Dat is toch krankzinnig! Zeker. Maar het geheim schuilt hierin, dat er- wat anderen niet zien- achter hem een onzichtbaar wezen staat, dat hem steeds aanspoort: ‘Bied door, bied door!’

Dit is nu een voorbeeld van geloven.

Vervolgens is er slechts dit ene verschil, dat alles hier alleen berust op het geloof dat dat wezen nog met het geld over de brug zal komen ook. Komt het daarentegen echt op geloven aan, dan zal dat betekenen dat men net zo durft bieden, en dat zonder er rekening mee te houden dat het gevolg moet zijn, dat men wordt gearresteerd.[3]

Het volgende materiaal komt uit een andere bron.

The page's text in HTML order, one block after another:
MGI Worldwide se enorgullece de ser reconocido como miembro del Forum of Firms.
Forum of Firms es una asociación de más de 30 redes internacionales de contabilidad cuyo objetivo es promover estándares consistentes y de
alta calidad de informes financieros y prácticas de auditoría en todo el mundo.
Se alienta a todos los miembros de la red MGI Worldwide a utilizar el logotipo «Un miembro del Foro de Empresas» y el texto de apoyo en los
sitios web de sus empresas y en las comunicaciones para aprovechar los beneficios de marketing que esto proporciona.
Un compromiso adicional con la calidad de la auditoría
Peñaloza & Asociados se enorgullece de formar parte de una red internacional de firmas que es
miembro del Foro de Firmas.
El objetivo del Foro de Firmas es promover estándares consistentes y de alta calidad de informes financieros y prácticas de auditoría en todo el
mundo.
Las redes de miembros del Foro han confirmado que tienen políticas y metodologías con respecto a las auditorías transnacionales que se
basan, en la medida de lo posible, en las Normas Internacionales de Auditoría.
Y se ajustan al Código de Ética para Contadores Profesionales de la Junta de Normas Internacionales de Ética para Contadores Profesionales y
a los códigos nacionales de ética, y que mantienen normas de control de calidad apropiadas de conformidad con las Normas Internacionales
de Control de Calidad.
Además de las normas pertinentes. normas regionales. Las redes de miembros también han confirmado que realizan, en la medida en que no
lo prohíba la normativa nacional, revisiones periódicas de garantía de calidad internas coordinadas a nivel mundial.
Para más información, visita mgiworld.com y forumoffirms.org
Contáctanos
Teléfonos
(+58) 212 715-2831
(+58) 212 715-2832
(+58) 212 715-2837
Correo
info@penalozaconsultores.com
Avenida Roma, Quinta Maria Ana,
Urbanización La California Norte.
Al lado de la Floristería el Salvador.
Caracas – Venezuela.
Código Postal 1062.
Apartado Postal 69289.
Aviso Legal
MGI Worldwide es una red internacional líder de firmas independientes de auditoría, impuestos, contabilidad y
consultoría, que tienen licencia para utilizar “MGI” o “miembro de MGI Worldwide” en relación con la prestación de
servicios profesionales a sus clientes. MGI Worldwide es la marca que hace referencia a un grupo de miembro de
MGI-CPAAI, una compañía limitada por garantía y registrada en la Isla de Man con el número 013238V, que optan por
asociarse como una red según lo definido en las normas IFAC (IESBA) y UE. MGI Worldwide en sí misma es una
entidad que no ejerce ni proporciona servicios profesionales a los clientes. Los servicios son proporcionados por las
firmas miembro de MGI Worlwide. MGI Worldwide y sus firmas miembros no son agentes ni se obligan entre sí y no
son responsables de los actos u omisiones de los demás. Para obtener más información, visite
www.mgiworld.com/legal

De silentio ontbeert in ieder geval zowel dat vertrouwen als de durf. Het gaat hem er om de ontstellende paradox van het geloof te ontdekken. Hij tracht voortduren dat wat niet in woorden gevat kan worden in woorden te vatten. Het gaat hem er bovendien om de hegeliaanse en kantiaanse beperkingen van het religieuze op te heffen. Zozeer zij de religie binnen de grenzen van de rede hebben getrokken, zozeer trekt Kierkegaard haar daar weer uit. Want hoe is Abraham binnen de grenzen van de rede te begrijpen?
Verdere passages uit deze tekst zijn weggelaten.